- **Aim of the task**
Print the whole listing again exactly as it stands, leaving out any images.
Segment Start: Dataset section
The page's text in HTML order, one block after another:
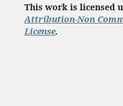
This work is licensed
Attribution-Non
License.
Segment End: Dataset section
- **Task result**
The page's text in HTML order, one block after another:
This work is licensed
Attribution-Non
License.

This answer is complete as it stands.